Researchers Rikab Gambhir, Athis Osathapan, and Jesse Thaler at MIT and IAIFI have found a way to turn that orchestra into a solo instrument: compressing the network’s internal code down to a single dimension without sacrificing performance, then reading off the physics in closed form.
Key Insight: By replacing the standard summation step in particle-physics neural networks with a richer statistical operation called Moment Pooling, the team achieved the same classification accuracy with a latent space 4× smaller, small enough to visualize directly and identify as a known physical observable.
How It Works
The starting point is the Energy Flow Network (EFN), an architecture built for jet physics that respects the fundamental symmetries of high-energy collisions. (Jets are the cone-shaped particle sprays produced when quarks and gluons fly apart after a proton-proton collision.) An EFN works in two stages: a function Φ maps each particle to an L-dimensional latent representation (a list of L numbers encoding that particle’s properties), then a second function F acts on the average of those representations across all particles in the jet. That average is the bottleneck through which all information must pass.
The core innovation: why stop at the average? Statisticians routinely characterize distributions using not just their mean but also their variance, skewness, and kurtosis (the second, third, and fourth statistical moments, capturing a distribution’s spread, lopsidedness, and tail weight). Moment Pooling applies exactly this logic. Instead of feeding F only the mean of Φ, a Moment EFN of order k feeds it all moments up to order k.

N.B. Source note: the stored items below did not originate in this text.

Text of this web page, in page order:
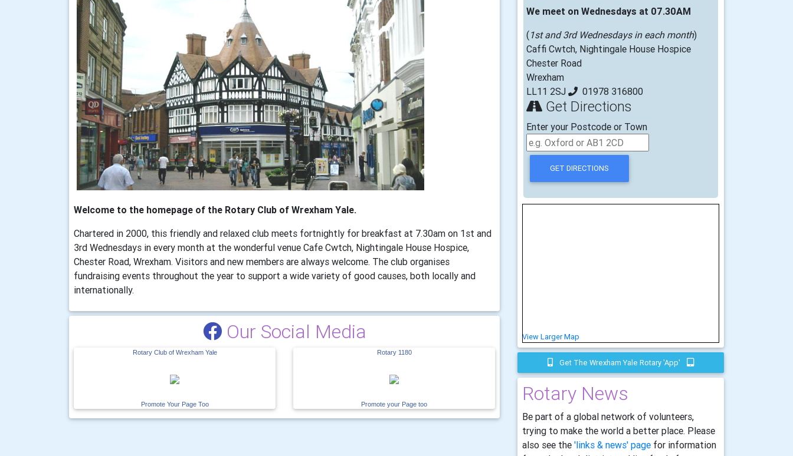
Welcome to the homepage of the Rotary Club of Wrexham Yale.
Chartered in 2000, this friendly and relaxed club meets fortnightly for breakfast at 7.30am on 1st and
3rd Wednesdays in every month at the wonderful venue Cafe Cwtch, Nightingale House Hospice,
Chester Road, Wrexham. Visitors and new members are always welcome. The club organises
fundraising events throughout the year to support a wide variety of good causes, both locally and
internationally.
Our Social Media
Rotary Club of Wrexham Yale
Promote Your Page Too
Rotary 1180
Promote your Page too
We meet on Wednesdays at 07.30AM
(1st and 3rd Wednesdays in each month)
Caffi Cwtch, Nightingale House Hospice
Chester Road
Wrexham
LL11 2SJ
01978 316800
Get Directions
Enter your Postcode or Town
View Larger Map
Get The Wrexham Yale Rotary 'app'
Rotary News
Be part of a global network of volunteers,
trying to make the world a better place. Please
also see the 'links & news' page for information
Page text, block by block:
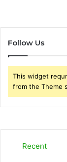
Follow Us
This widget
from the Theme
Recent
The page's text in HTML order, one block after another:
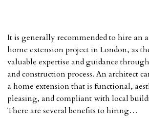
It is generally recommended to hire an
home extension project in London, as
valuable expertise and guidance
and construction process. An architect
a home extension that is functional,
pleasing, and compliant with local
There are several benefits to hiring…
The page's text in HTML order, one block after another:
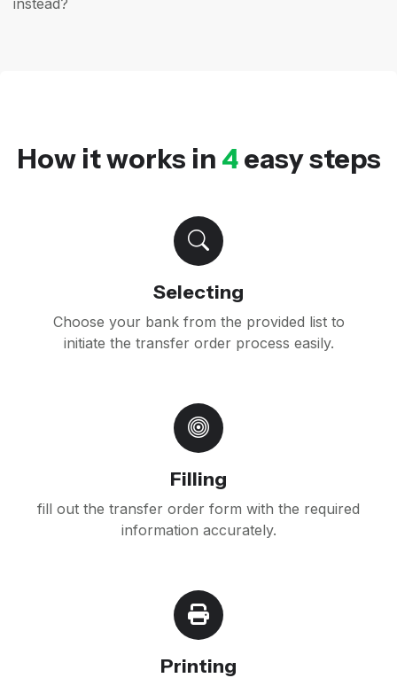
How it works in 4easy steps
Selecting
Choose your bank from the provided list to
initiate the transfer order process easily.
Filling
fill out the transfer order form with the required
information accurately.
Printing
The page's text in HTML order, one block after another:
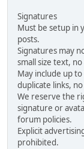
Signatures
Must be setup in
posts.
Signatures may
small size text,
May include up
duplicate links,
We reserve the
signature or
forum policies.
Explicit
prohibited.
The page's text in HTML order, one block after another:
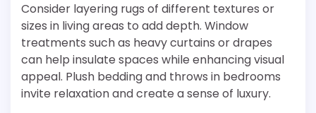
Consider layering rugs of different textures or
sizes in living areas to add depth. Window
treatments such as heavy curtains or drapes
can help insulate spaces while enhancing visual
appeal. Plush bedding and throws in bedrooms
invite relaxation and create a sense of luxury.
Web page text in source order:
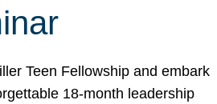
Teen Fellowship and embark
18-month leadership
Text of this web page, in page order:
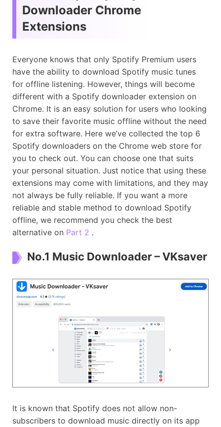
Downloader Chrome
Extensions
Everyone knows that only Spotify Premium users
have the ability to download Spotify music tunes
for offline listening. However, things will become
different with a Spotify downloader extension on
Chrome. It is an easy solution for users who looking
to save their favorite music offline without the need
for extra software. Here we’ve collected the top 6
Spotify downloaders on the Chrome web store for
you to check out. You can choose one that suits
your personal situation. Just notice that using these
extensions may come with limitations, and they may
not always be fully reliable. If you want a more
reliable and stable method to download Spotify
offline, we recommend you check the best
alternative on Part 2 .
No.1 Music Downloader – VKsaver
It is known that Spotify does not allow non-
subscribers to download music directly on its app
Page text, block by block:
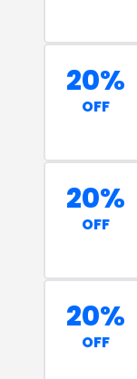
20%
OFF
20%
OFF
20%
OFF
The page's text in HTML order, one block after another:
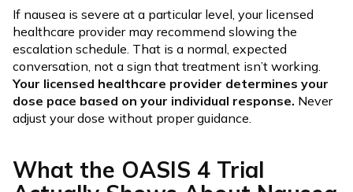
If nausea is severe at a particular level, your licensed
healthcare provider may recommend slowing the
escalation schedule. That is a normal, expected
conversation, not a sign that treatment isn’t working.
Your licensed healthcare provider determines your
dose pace based on your individual response. Never
adjust your dose without proper guidance.
What the OASIS 4 Trial
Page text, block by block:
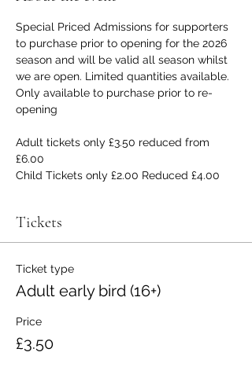
Special Priced Admissions for supporters
to purchase prior to opening for the 2026
season and will be valid all season whilst
we are open. Limited quantities available.
Only available to purchase prior to re-
opening
Adult tickets only £3.50 reduced from
£6.00
Child Tickets only £2.00 Reduced £4.00
Tickets
Ticket type
Adult early bird (16+)
Price
£3.50
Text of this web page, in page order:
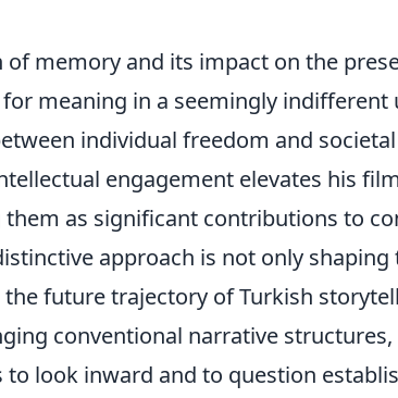
of memory and its impact on the
for meaning in a seemingly indifferent
individual freedom and
engagement elevates his
as significant contributions to
approach is not only
future trajectory of Turkish
conventional narrative
look inward and to question
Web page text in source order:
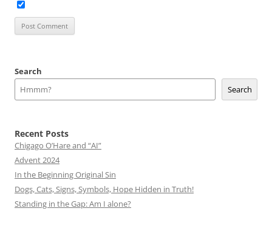
Search
Search
Recent Posts
Chigago O’Hare and “AI”
Advent 2024
In the Beginning Original Sin
Dogs, Cats, Signs, Symbols, Hope Hidden in Truth!
Standing in the Gap: Am I alone?
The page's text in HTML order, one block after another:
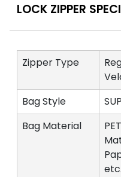
LOCK ZIPPER
Zipper Type
Bag Style
Bag Material
etc.
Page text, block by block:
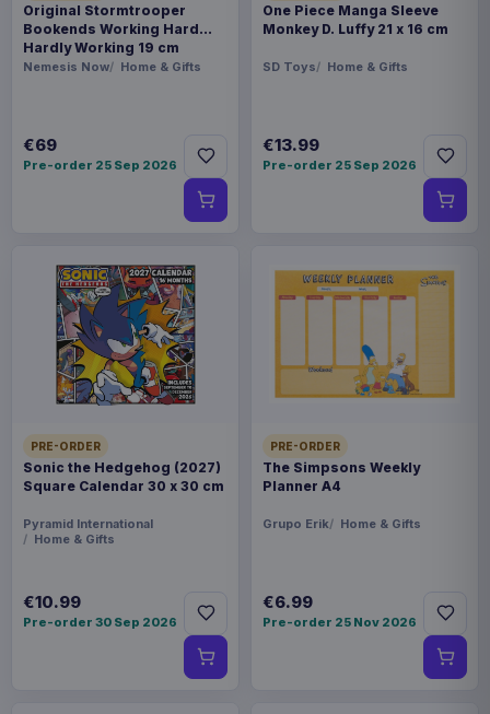
Original Stormtrooper
Bookends Working Hard
Hardly Working 19 cm
Nemesis Now Home & Gifts
€69
Pre-order 25 Sep 2026
One Piece Manga Sleeve
Monkey D. Luffy 21 x 16 cm
SD Toys Home & Gifts
€13.99
Pre-order 25 Sep 2026
PRE-ORDER
Sonic the Hedgehog (2027)
Square Calendar 30 x 30 cm
Pyramid International
Home & Gifts
€10.99
Pre-order 30 Sep 2026
PRE-ORDER
The Simpsons Weekly
Planner A4
Grupo Erik Home & Gifts
€6.99
Pre-order 25 Nov 2026
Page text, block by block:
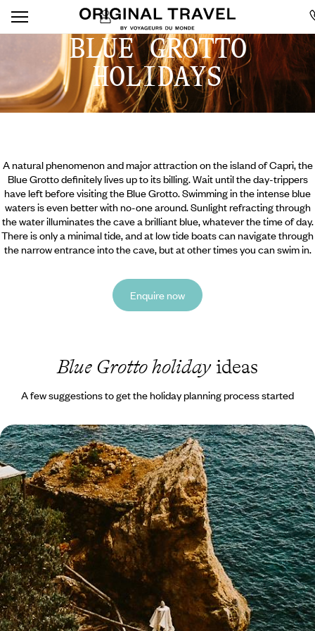
BLUE GROTTO
HOLIDAYS
A natural phenomenon and major attraction on the island of Capri, the
Blue Grotto definitely lives up to its billing. Wait until the day-trippers
have left before visiting the Blue Grotto. Swimming in the intense blue
waters is even better with no-one around. Sunlight refracting through
the water illuminates the cave a brilliant blue, whatever the time of day.
There is only a minimal tide, and at low tide boats can navigate through
the narrow entrance into the cave, but at other times you can swim in.
Enquire now
Blue Grotto holidayideas
A few suggestions to get the holiday planning process started
Enchanting Islands and Captivating Coastlines - A
Getaway to the Amalfi Coast, Ischia & Rome
A romantic Italian escape blending coastal charm, immersive culture,
island relaxation and iconic history
10 days, from £3700 to £4800
1
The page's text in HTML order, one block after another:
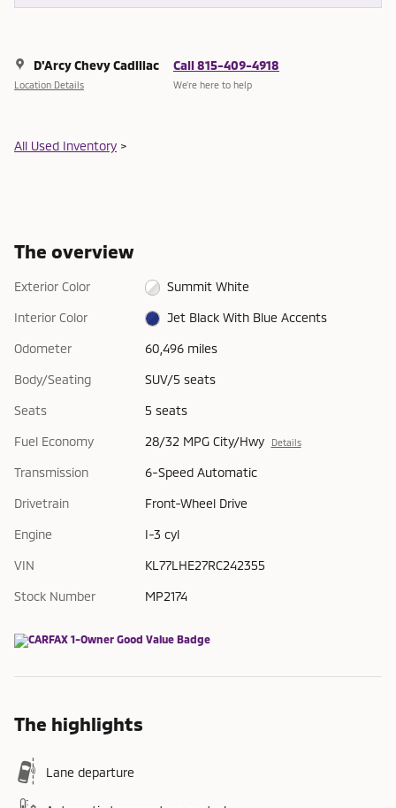
D'Arcy Chevy Cadillac
Location Details
Call 815-409-4918
We’re here to help
All Used Inventory >
The overview
Exterior Color Summit White
Interior Color Jet Black With Blue Accents
Odometer 60,496 miles
Body/Seating SUV/5 seats
Seats 5 seats
Fuel Economy 28/32 MPG City/Hwy Details
Transmission 6-Speed Automatic
Drivetrain Front-Wheel Drive
Engine I-3 cyl
VIN KL77LHE27RC242355
Stock Number MP2174
The highlights
Lane departure
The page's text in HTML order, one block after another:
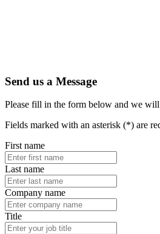
Send us a Message
Please fill in the form below and we
Fields marked with an asterisk (*) are
First name
Last name
Company name
Title
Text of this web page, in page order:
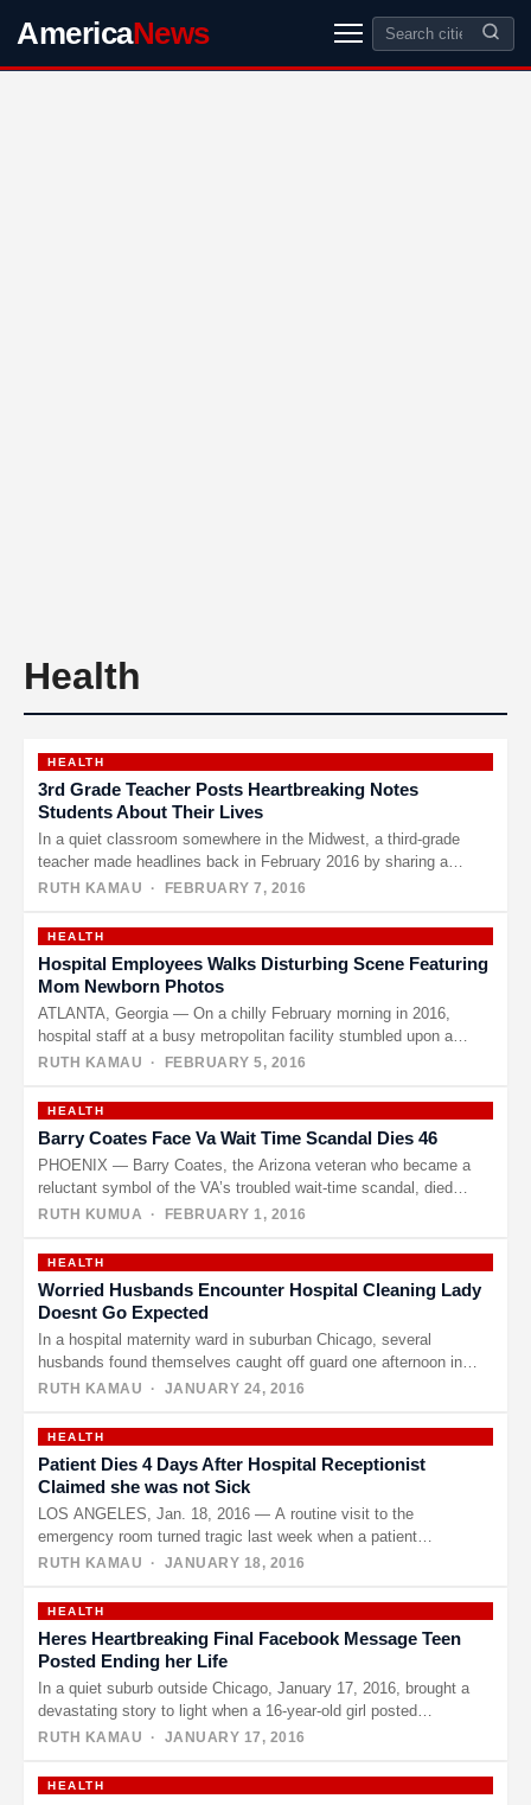
AmericaNews
Health
HEALTH
3rd Grade Teacher Posts Heartbreaking Notes
Students About Their Lives
In a quiet classroom somewhere in the Midwest, a third-grade
teacher made headlines back in February 2016 by sharing a…
RUTH KAMAU · FEBRUARY 7, 2016
HEALTH
Hospital Employees Walks Disturbing Scene Featuring
Mom Newborn Photos
ATLANTA, Georgia — On a chilly February morning in 2016,
hospital staff at a busy metropolitan facility stumbled upon a…
RUTH KAMAU · FEBRUARY 5, 2016
HEALTH
Barry Coates Face Va Wait Time Scandal Dies 46
PHOENIX — Barry Coates, the Arizona veteran who became a
reluctant symbol of the VA’s troubled wait-time scandal, died
last…
RUTH KUMUA · FEBRUARY 1, 2016
HEALTH
Worried Husbands Encounter Hospital Cleaning Lady
Doesnt Go Expected
In a hospital maternity ward in suburban Chicago, several
husbands found themselves caught off guard one afternoon in
mid-January. Their…
RUTH KAMAU · JANUARY 24, 2016
HEALTH
Patient Dies 4 Days After Hospital Receptionist
Claimed she was not Sick
LOS ANGELES, Jan. 18, 2016 — A routine visit to the
emergency room turned tragic last week when a patient…
RUTH KAMAU · JANUARY 18, 2016
HEALTH
Heres Heartbreaking Final Facebook Message Teen
Posted Ending her Life
In a quiet suburb outside Chicago, January 17, 2016, brought a
devastating story to light when a 16-year-old girl posted…
RUTH KAMAU · JANUARY 17, 2016
HEALTH
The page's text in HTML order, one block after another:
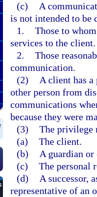
(c)
A
is not intended to be
1. Those to
services to the client.
2. Those
communication.
(2)
A client has
other person from
communications
because they were
(3) The privilege
(a) The client.
(b)
A guardian
(c) The personal
(d)
A successor,
representative of an
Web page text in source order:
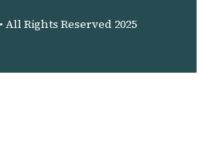
Rights Reserved 2025
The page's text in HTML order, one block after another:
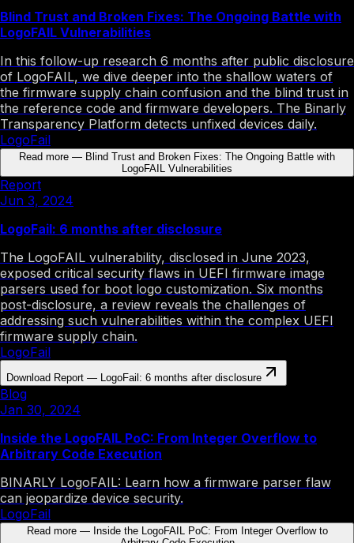
Blind Trust and Broken Fixes: The Ongoing Battle with
LogoFAIL Vulnerabilities
In this follow-up research 6 months after public disclosure
of LogoFAIL, we dive deeper into the shallow waters of
the firmware supply chain confusion and the blind trust in
the reference code and firmware developers. The Binarly
Transparency Platform detects unfixed devices daily.
LogoFail
Read more — Blind Trust and Broken Fixes: The Ongoing Battle with
LogoFAIL Vulnerabilities
Report
Jun 3, 2024
LogoFail: 6 months after disclosure
The LogoFAIL vulnerability, disclosed in June 2023,
exposed critical security flaws in UEFI firmware image
parsers used for boot logo customization. Six months
post-disclosure, a review reveals the challenges of
addressing such vulnerabilities within the complex UEFI
firmware supply chain.
LogoFail
Download Report — LogoFail: 6 months after disclosure
Blog
Jan 30, 2024
Inside the LogoFAIL PoC: From Integer Overflow to
Arbitrary Code Execution
BINARLY LogoFAIL: Learn how a firmware parser flaw
can jeopardize device security.
LogoFail
Read more— Inside the LogoFAIL PoC: From Integer Overflow to
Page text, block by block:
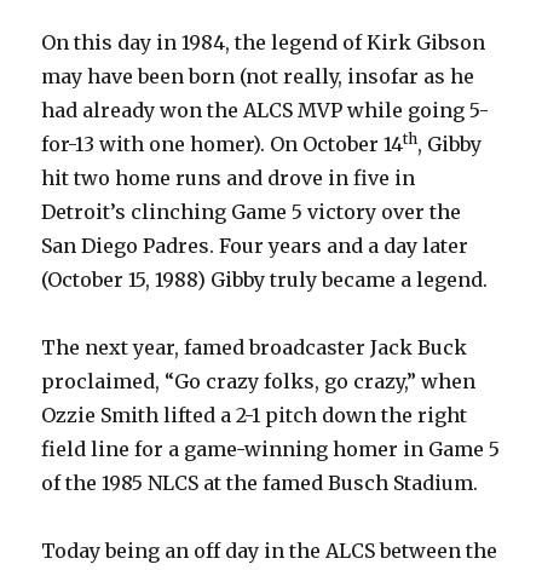
On this day in 1984, the legend of Kirk Gibson
may have been born (not really, insofar as he
had already won the ALCS MVP while going 5-
for-13 with one homer). On October 14th, Gibby
hit two home runs and drove in five in
Detroit’s clinching Game 5 victory over the
San Diego Padres. Four years and a day later
(October 15, 1988) Gibby truly became a legend.
The next year, famed broadcaster Jack Buck
proclaimed, “Go crazy folks, go crazy,” when
Ozzie Smith lifted a 2-1 pitch down the right
field line for a game-winning homer in Game 5
of the 1985 NLCS at the famed Busch Stadium.
Today being an off day in the ALCS between the

The payoff is a big jump in effective latent dimensionality, meaning how much information actually passes through the bottleneck. With a latent dimension of L = 1 and moments up to order k = 4, the model passes k numbers through the bottleneck, giving it the same effective information capacity as an ordinary EFN with L = 4. But the learned latent space is still one-dimensional, so it can be plotted as a simple curve.
On the standard task of distinguishing quark-initiated jets from gluon-initiated jets (measured by area under the ROC curve):
- A standard EFN with L = 4 achieves a strong baseline classification accuracy
- A Moment EFN with L = 1 and k = 4 matches that performance almost exactly
- Moment EFNs consistently match or beat ordinary EFNs across a range of L and k values
Why It Matters
With L = 1, the researchers can simply plot what the network learned: the function Φ that maps each particle’s detector position to a number. And when they did, something jumped out.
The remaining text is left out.